Let’s look at the structure of the most recent NASA solicitation as a means of highlighting some of the unique features of NASA and its solicitation. Like the other agencies that participate in the SBIR and STTR program, NASA’s solicitation contains a section entitled Program Description, Proposal Preparation Instructions, Method of Selection and Evaluation Criteria and Submission of Proposals. Any potential applicant needs to study these carefully and we will take a few moments to highlights some key points found in each of these sections.

In the Program Description section, it clarifies that the pdf contains two program solicitations - one for the NASA SBIR program and the other for the NASA STTR program. NASA is a contracting agency and the program description specifies that winning Phase I proposals will be awarded a firm-fixed price contract. This section also highlights the percentage of Phase I proposals to which NASA anticipates providing a Phase I award. An interesting note is highlighted in this section indicating that the number of proposals that NASA will accept from any individual company in response to the solicitation. The sources of the topics for both the SBIR and STTR programs are identified and the maximum contract value for SBIR/STTR Phase I and Phase II contracts is presented. Information is also included regarding Post-Phase II opportunities.

In the Program Description section of the NASA solicitation some agency variations become more apparent regarding subcontractors, principal investigators, and topic authors. NASA specifies that based on a rare and unique circumstance, NASA may allow a particular portion of the research or R&D to be performed or obtained in a country outside of the United States. Such a circumstance might arise, for example if a supply or material required for the project is not available in the United States. NASA also provides clear guidelines regarding the employment requirements for the Principal Investigator. Primary employment means that more than 50% of the PI’s total employed time (including all concurrent employers, consulting, and self-employed time) is spent with the Small Business Concern or the Research Institution at the time of award and during the entire period of performance.

Another important thing to keep in mind when responding to a NASA solicitation is that you CANNOT interact with topic authors during the Phase I solicitation period. This is a restriction placed upon contracting agencies. NASA states that “To ensure fairness questions relating to the intent and/or content of research topics in this Solicitation cannot be addressed during the Phase I solicitation period. Only questions requesting clarification of proposal instructions and administrative matters will be addressed.” This is to be accomplished by calling or sending an e-mail to the Help Desk. For this reason, when you look at the SBIR and STTR topics, you will notice that no topic authors names are listed.

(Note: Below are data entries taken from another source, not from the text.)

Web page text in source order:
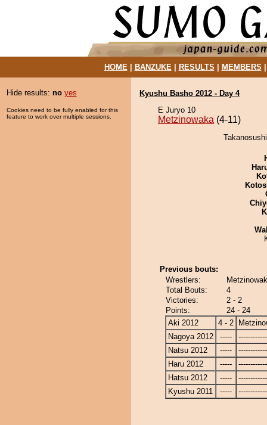
HOME| BANZUKE| RESULTS MEMBERS
Hide results: no yes
Cookies need to be fully enabled for this
feature to work over multiple sessions.
Kyushu Basho 2012 - Day 4
E Juryo 10
Metzinowaka (4-11)
Previous bouts:
Wrestlers:
Total Bouts:
4
Victories:
2 - 2
Points:
24 - 24
Aki 2012
4 - 2
Nagoya 2012
-----
Natsu 2012
-----
Haru 2012
-----
Hatsu 2012
-----
Kyushu 2011
-----
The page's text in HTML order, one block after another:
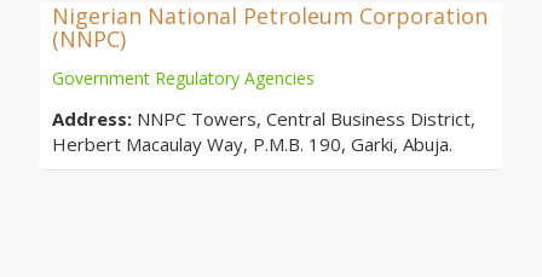
Nigerian National Petroleum Corporation
(NNPC)
Government Regulatory Agencies
Address: NNPC Towers, Central Business District,
Herbert Macaulay Way, P.M.B. 190, Garki, Abuja.
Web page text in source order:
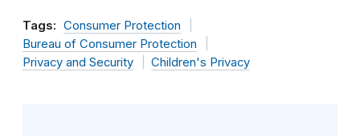
Tags: Consumer Protection
Bureau of Consumer Protection
Privacy and Security
Children's Privacy
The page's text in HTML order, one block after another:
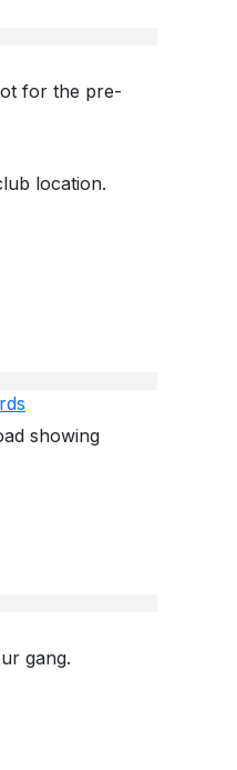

The next section we will review is the Proposal Preparation section. Proposal preparation instructions for any agency must be carefully read in order to assure that you are responsive to the guidelines provided. In this way you will avoid having your proposal eliminated during the administrative review process that checks for compliance. We are not going to review the details associated with proposal preparation here as you should always refer to the most recent solicitation for those guidelines. However, there are a few items that are worth noting. Some agencies welcome Letters of general endorsement and actually require them. However, NASA clearly states in the proposal preparation guidelines that “Letters of general endorsement are not required or desired and will not be considered during the review process. However, if submitted, such letters will count against the page limit.” Specific forms are identified in the solicitation which need to be completed on-line, each of which counts against the page limit. NASA also provides specific guidelines on how to calculate the amount of time a subcontractor or consultant will spend on the project and includes an example of how to assure you are compliant with the restrictions on the amount of work that can be subcontracted for either SBIR or STTR.

The section called Method of Selection and Evaluation Criteria is also important to review. Here you will commonly find information regarding reviewers, as well as information about the weighting of the evaluation criteria. In the case of NASA, NASA scientists and engineers perform the evaluations. Also, qualified experts outside of NASA including industry, academia, and Other Government agencies may assist in performing evaluations as required to determine or verify the merit of a proposal. There are five factors considered in the evaluation process. The first is the Scientific/Technical Merit and Feasibility of what is proposed. The second is the Experience, Qualifications and Facilities, the third factor is the Effectiveness of the Proposed Work Plan, the Fourth is Commercial Potential and Feasibility, and the fifth is the Price Reasonableness. The weighting of these factors is discussed in the solicitation.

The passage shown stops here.